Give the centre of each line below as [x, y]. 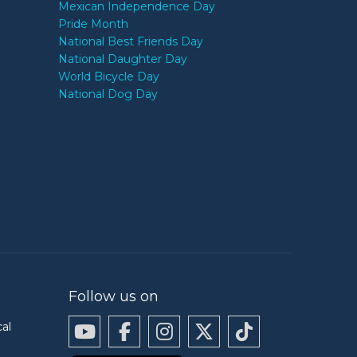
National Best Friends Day [130, 41]
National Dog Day [108, 94]
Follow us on [114, 296]
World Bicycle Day [108, 76]
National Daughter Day [122, 59]
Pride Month [93, 24]
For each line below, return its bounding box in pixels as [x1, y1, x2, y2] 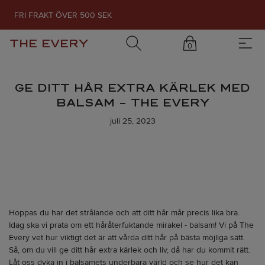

******

WHAT YOU NEED TO DO: Once you have located every line with the word "National" in the material above, list those lines.

RESULT FOR THIS TASK:
National Best Friends Day [130, 41]
National Dog Day [108, 94]
National Daughter Day [122, 59]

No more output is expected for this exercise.